Work instruction
Nothing but the lines from the one containing "a maximally entangled" through the one containing "bipartition (193, 355)", both included, should be given again, each exactly as written below.

Material for this exercise

::::::::::

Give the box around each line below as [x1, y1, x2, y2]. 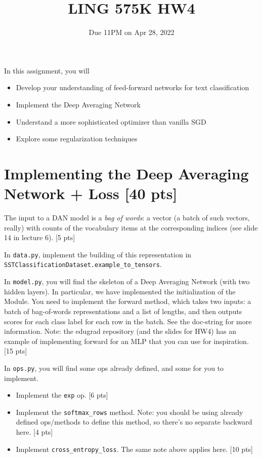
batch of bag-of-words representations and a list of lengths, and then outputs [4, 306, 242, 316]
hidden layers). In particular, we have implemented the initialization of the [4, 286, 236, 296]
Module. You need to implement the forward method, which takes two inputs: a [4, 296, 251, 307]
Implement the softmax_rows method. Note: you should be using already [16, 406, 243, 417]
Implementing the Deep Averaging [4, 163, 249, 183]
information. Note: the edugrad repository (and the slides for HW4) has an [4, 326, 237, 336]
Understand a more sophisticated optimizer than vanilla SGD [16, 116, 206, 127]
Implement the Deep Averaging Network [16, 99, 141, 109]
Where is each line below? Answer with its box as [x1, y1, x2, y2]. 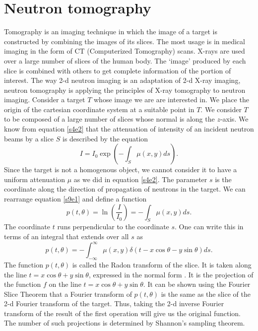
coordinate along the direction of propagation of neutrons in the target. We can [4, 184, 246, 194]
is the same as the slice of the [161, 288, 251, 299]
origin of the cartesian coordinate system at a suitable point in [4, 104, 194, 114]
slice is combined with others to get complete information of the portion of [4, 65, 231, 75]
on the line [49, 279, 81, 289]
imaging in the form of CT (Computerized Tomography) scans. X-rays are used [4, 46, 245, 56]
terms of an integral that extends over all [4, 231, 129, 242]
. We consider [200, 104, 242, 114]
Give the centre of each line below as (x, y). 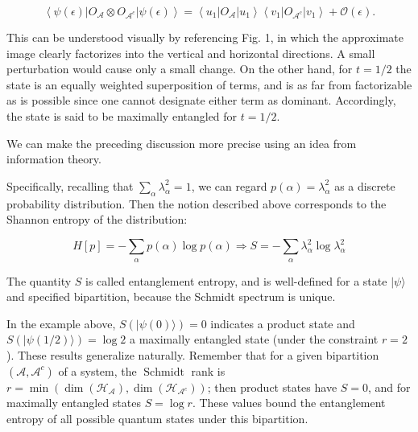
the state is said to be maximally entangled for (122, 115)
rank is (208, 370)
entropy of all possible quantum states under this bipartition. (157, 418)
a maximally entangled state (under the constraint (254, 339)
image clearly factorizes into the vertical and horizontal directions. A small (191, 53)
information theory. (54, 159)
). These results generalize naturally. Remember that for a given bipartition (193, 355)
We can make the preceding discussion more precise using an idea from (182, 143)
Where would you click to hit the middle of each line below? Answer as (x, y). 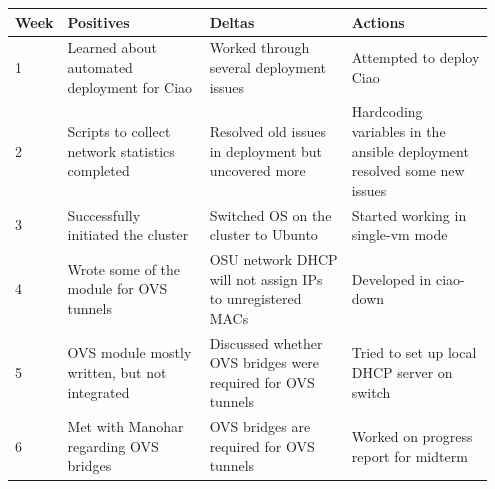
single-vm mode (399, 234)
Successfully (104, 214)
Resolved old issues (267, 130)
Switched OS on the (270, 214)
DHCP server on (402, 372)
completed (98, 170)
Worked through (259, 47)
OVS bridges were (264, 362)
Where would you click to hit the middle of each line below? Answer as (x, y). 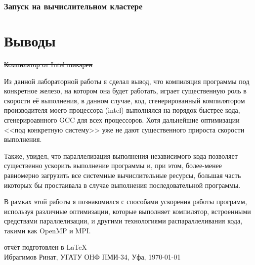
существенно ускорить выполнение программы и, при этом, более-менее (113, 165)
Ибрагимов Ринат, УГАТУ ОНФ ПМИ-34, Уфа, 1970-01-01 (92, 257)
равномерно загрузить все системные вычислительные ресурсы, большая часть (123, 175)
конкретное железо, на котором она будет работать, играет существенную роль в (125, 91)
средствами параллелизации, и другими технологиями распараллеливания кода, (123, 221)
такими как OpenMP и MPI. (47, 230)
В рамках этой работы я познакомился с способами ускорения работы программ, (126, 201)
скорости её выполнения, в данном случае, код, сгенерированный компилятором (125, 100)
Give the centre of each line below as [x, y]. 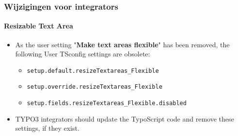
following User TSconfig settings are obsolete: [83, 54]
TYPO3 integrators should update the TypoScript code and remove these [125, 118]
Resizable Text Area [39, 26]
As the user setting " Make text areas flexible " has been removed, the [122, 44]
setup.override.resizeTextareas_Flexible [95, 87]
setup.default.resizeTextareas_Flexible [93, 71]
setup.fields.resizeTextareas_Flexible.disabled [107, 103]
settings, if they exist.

::::::::::

Solution
a maximally entangled state (under the constraint (254, 339)
image clearly factorizes into the vertical and horizontal directions. A small (191, 53)
information theory. (54, 159)
). These results generalize naturally. Remember that for a given bipartition (193, 355)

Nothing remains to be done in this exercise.